Let's Learn Statistics !
Bargava Subramanian (~bargava) |
Statistics has some important concepts and thought processes that drive Data Science. But is Statistics an arcane mathematical subject filled with esoteric formulae and concepts - and hence, difficult to learn ? We feel not.
"I am a programmer", "math is not my cup of tea", "It's been ages since I did math. I don't know if I am capable of doing it", "WTH? I thought everything is commoditized/productized. So, why learn statistics?" We hear ya !
Why don't we take an application-centric programming approach to learn some of the basic concepts that drive data science? Is it possible? Most definitely.

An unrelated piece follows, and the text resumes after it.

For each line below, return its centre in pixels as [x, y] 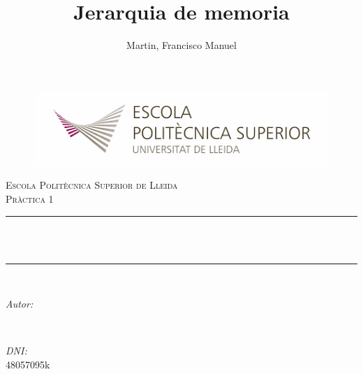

Heavily inspired by Allen Downey's books Think Stats and Think Bayes, and also his Pycon US workshop(s), we try to demystify some of those concepts using some real-life examples. Some key concepts that we plan to cover are:
- Standard Deviation, Variance, Co-variance (Assumption: Hoping everyone knows a bit about mean, median, mode :) )
- Probability distribution
- What is hypothesis testing?
- What are t-test, p-value, chi-squared test, confidence intervals ?
- Confidence level and Significance level
- Re-sampling and its relevance in the world of Big Data
- What is A/B testing?
- A simple linear regression model
We would be doing data analysis using Pandas along with numpy and scipy. We would be doing some plotting using matplotlib/seaborn.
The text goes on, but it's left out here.